Slowly she got out of bed until she stood, barefoot, on the cold floor. He didn’t move and she came across the room to stand before him, her eyes enormous in her pale face. She was afraid of what he was going to do and said the only thing she could think of to stop him. “Ian. Please. I’m going to have a baby.”

His head rocked back a little as if she had struck him. He stared at her as if she were a stranger. The candle threw its light upward, illuminating the planes and angles of her beautiful face. She was tearing him apart and he wanted to hurt her. “Oh?” he said finally, in a cold, galling voice. “And whose is this one?”
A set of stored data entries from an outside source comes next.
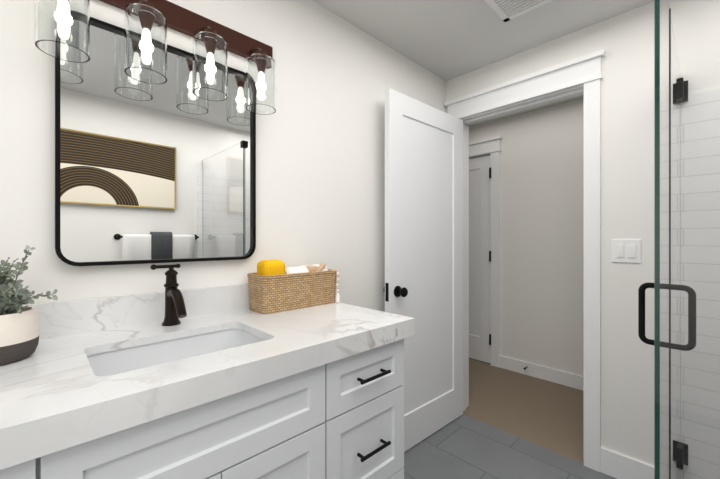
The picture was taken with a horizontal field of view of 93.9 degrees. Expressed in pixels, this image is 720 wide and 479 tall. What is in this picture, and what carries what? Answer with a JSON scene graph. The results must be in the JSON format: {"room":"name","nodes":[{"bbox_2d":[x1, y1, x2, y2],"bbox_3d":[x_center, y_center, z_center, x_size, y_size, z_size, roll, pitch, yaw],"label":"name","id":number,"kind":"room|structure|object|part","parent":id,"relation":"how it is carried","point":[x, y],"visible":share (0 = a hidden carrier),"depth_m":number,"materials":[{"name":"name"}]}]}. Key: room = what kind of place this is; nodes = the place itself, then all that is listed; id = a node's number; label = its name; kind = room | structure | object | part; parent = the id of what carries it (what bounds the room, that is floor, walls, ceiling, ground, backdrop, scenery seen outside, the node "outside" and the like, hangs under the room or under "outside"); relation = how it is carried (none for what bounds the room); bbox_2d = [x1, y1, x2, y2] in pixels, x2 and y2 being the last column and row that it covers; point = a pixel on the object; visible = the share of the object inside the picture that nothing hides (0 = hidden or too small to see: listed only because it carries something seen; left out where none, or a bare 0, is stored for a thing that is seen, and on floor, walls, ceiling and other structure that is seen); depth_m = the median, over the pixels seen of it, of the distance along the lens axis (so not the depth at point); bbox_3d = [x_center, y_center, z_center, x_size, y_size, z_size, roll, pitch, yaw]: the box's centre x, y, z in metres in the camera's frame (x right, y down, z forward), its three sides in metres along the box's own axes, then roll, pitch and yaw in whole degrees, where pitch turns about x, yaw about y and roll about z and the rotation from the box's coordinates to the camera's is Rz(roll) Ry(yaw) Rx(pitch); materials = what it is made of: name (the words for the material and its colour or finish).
{"room":"bathroom","nodes":[
{"label":"bathroom","id":0,"kind":"room"},
{"bbox_2d":[0,0,445,311],"bbox_3d":[-0.545,0.035,1.378,3.370,2.350,0.120,0,0,-44],"label":"wall","id":1,"kind":"structure","parent":0,"point":[320,165],"depth_m":1.50,"materials":[{"name":"white paint"}]},
{"bbox_2d":[22,284,249,339],"bbox_3d":[-0.686,0.230,1.143,1.342,0.100,0.018,0,0,-44],"label":"backsplash","id":2,"kind":"structure","parent":1,"relation":"attached to","point":[61,318],"depth_m":1.07,"materials":[{"name":"white stone"}]},
{"bbox_2d":[55,17,255,265],"bbox_3d":[-0.653,-0.293,1.171,0.607,0.745,0.027,0,0,-44],"label":"mirror","id":3,"kind":"object","parent":1,"relation":"attached to","point":[145,173],"visible":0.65,"depth_m":1.12,"materials":[{"name":"black mirror"}]},
{"bbox_2d":[35,0,275,114],"bbox_3d":[-0.608,-0.661,1.122,0.765,0.313,0.160,0,0,-44],"label":"sconce","id":4,"kind":"object","parent":1,"relation":"attached to","point":[62,29],"visible":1,"depth_m":1.08,"materials":[{"name":"clear glass"}]},
{"bbox_2d":[446,77,456,113],"bbox_3d":[0.694,0.035,2.434,0.120,2.350,0.083,0,0,-44],"label":"wall","id":5,"kind":"structure","parent":0,"point":[451,89],"depth_m":2.39,"materials":[{"name":"white paint"}]},
{"bbox_2d":[313,0,653,126],"bbox_3d":[0.461,-1.190,1.085,4.410,0.100,4.540,0,0,-44],"label":"ceiling","id":6,"kind":"structure","parent":0,"point":[446,40],"depth_m":1.80,"materials":[{"name":"white paint"}]},
{"bbox_2d":[484,0,552,21],"bbox_3d":[0.748,-1.132,1.543,0.280,0.016,0.280,0,0,-44],"label":"ceiling vent","id":7,"kind":"object","parent":6,"relation":"in","point":[506,10],"visible":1,"depth_m":1.62,"materials":[{"name":"white"}]},
{"bbox_2d":[403,359,616,478],"bbox_3d":[0.461,1.260,1.085,4.170,0.100,4.300,0,0,-44],"label":"floor","id":8,"kind":"structure","parent":0,"point":[462,446],"depth_m":2.06,"materials":[{"name":"grey tile"}]},
{"bbox_2d":[0,320,414,478],"bbox_3d":[-0.485,0.756,0.935,1.342,0.908,0.596,0,0,-44],"label":"bathroom vanity","id":9,"kind":"object","parent":8,"relation":"on","point":[221,382],"depth_m":0.83,"materials":[{"name":"white paint"}]},
{"bbox_2d":[0,302,414,435],"bbox_3d":[-0.489,0.310,0.940,1.342,0.060,0.583,0,0,-44],"label":"countertop","id":10,"kind":"structure","parent":9,"relation":"on","point":[57,380],"depth_m":0.79,"materials":[{"name":"white stone"}]},
{"bbox_2d":[0,245,57,365],"bbox_3d":[-0.844,0.146,0.758,0.237,0.265,0.236,0,0,-44],"label":"plant","id":11,"kind":"object","parent":10,"relation":"on","point":[19,330],"visible":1,"depth_m":0.77,"materials":[{"name":"leaves"},{"name":"ceramic"},{"name":"soil"}]},
{"bbox_2d":[150,264,186,325],"bbox_3d":[-0.601,0.179,1.064,0.089,0.200,0.154,0,0,-44],"label":"faucet","id":12,"kind":"object","parent":10,"relation":"on","point":[175,309],"visible":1,"depth_m":1.09,"materials":[{"name":"black metal"}]},
{"bbox_2d":[247,260,339,313],"bbox_3d":[-0.270,0.180,1.412,0.370,0.197,0.168,0,0,-44],"label":"basket","id":13,"kind":"object","parent":10,"relation":"on","point":[275,286],"visible":1,"depth_m":1.33,"materials":[{"name":"wicker"}]},
{"bbox_2d":[638,0,719,478],"bbox_3d":[1.397,0.215,0.907,0.974,1.959,0.926,0,0,-44],"label":"glass","id":14,"kind":"object","parent":8,"relation":"on","point":[685,285],"visible":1,"depth_m":0.83,"materials":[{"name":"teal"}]},
{"bbox_2d":[469,98,582,375],"bbox_3d":[2.132,0.035,2.442,0.120,2.350,3.930,0,0,-44],"label":"wall","id":15,"kind":"structure","parent":0,"point":[541,237],"depth_m":2.92,"materials":[{"name":"white paint"}]},
{"bbox_2d":[469,153,489,158],"bbox_3d":[1.046,0.180,3.567,0.120,2.060,0.802,0,0,-44],"label":"trim","id":16,"kind":"structure","parent":15,"relation":"attached to","point":[479,156],"depth_m":3.36,"materials":[{"name":"white wood"}]},
{"bbox_2d":[469,155,490,362],"bbox_3d":[1.004,0.191,3.514,0.095,2.022,0.772,0,0,-44],"label":"hall door","id":17,"kind":"structure","parent":15,"relation":"in","point":[479,261],"depth_m":3.35,"materials":[{"name":"white wood"}]},
{"bbox_3d":[1.004,0.160,3.489,0.060,1.700,0.736,0,0,-44],"label":"hall door hinges","id":18,"kind":"part","parent":17,"relation":"part of","materials":[{"name":"black metal"}]},
{"bbox_2d":[469,135,501,367],"bbox_3d":[0.989,0.117,3.512,0.038,2.186,0.982,0,0,-44],"label":"door frame","id":19,"kind":"structure","parent":15,"relation":"attached to","point":[492,146],"depth_m":3.21,"materials":[{"name":"white wood"}]},
{"bbox_2d":[500,356,582,389],"bbox_3d":[2.387,1.155,2.081,0.014,0.110,3.058,0,0,-44],"label":"baseboard","id":20,"kind":"structure","parent":15,"relation":"attached to","point":[554,375],"depth_m":2.89,"materials":[{"name":"white wood"}]},
{"bbox_2d":[457,2,653,465],"bbox_3d":[1.465,0.035,1.635,0.120,2.350,2.137,0,0,-44],"label":"wall","id":21,"kind":"structure","parent":0,"point":[625,41],"depth_m":1.69,"materials":[{"name":"white paint"}]},
{"bbox_2d":[461,85,583,458],"bbox_3d":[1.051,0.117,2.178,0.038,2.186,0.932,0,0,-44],"label":"door frame","id":22,"kind":"structure","parent":21,"relation":"attached to","point":[468,232],"depth_m":2.44,"materials":[{"name":"white wood"}]},
{"bbox_2d":[444,49,604,471],"bbox_3d":[0.938,0.117,2.068,0.038,2.186,0.932,0,0,-44],"label":"door frame","id":23,"kind":"structure","parent":21,"relation":"attached to","point":[585,70],"depth_m":1.78,"materials":[{"name":"white wood"}]},
{"bbox_2d":[384,88,462,451],"bbox_3d":[0.422,0.191,2.088,0.755,2.022,0.150,0,0,-44],"label":"door","id":24,"kind":"structure","parent":23,"relation":"attached to","point":[424,204],"depth_m":2.05,"materials":[{"name":"white wood"}]},
{"bbox_3d":[0.422,0.157,2.088,0.755,1.690,0.150,0,0,-44],"label":"door hardware","id":25,"kind":"part","parent":24,"relation":"part of","materials":[{"name":"black metal"}]},
{"bbox_2d":[612,240,640,262],"bbox_3d":[1.331,0.058,1.681,0.010,0.116,0.115,0,0,-44],"label":"switch plate","id":26,"kind":"object","parent":21,"relation":"attached to","point":[626,251],"visible":1,"depth_m":1.68,"materials":[{"name":"white plastic"}]},
{"bbox_2d":[600,447,653,478],"bbox_3d":[0.226,1.147,0.580,3.130,0.125,2.100,0,0,-44],"label":"baseboard","id":27,"kind":"structure","parent":21,"relation":"attached to","point":[616,465],"depth_m":1.68,"materials":[{"name":"white wood"}]}
]}
There was a stunned silence then Frances suddenly whirled and, picking up a thin china vase that stood on a table beside her, struck out at him furiously. “I hate you!” she cried.

He raised his arm instinctively to protect himself and the vase crashed against it, smashing before it even hit the floor. Blood stained the white lawn of his shirt sleeve. He heard the sharp intake of her breath but, curiously, the pain had served to clear his own head. Without looking at her he rolled his sleeve up exposing his hard forearm, brown and strong and torn now with an ugly red gash. He took his handkerchief from his pocket and handed it to Frances. “Tie it up for me,” he said in a voice that was almost normal.

She had been staring at his arm with huge, dilated eyes. Now she took his handkerchief and with shaking hands bound it tightly around the wound. She was standing very close to him and when she had finished she tipped her head back to look up at him. His arms went around her and he bent his head. Their mouths met with a passionate violence that shocked them both. He lifted her in his embrace so that her feet were off the floor. She could feel the powerful muscles of his back under her hands. Then she was lying on the bed. His deep voice, murmuring in Gaelic, was in her ears. She clung to him, wanting him to take her, moving with him in violent intensity.

He had wanted to hurt her. When he had broken into her room, rape had been on his mind. But it was not just her revelation about the baby that had defused his hostility. With the feel of her under his hands, the sweetness of her mouth under his, it was impossible to think of anything except his love of her, his need of her. The unexpected wildness of her response released all his own brakes. But behind the almost brutal power of his passion there was, unmistakably, love.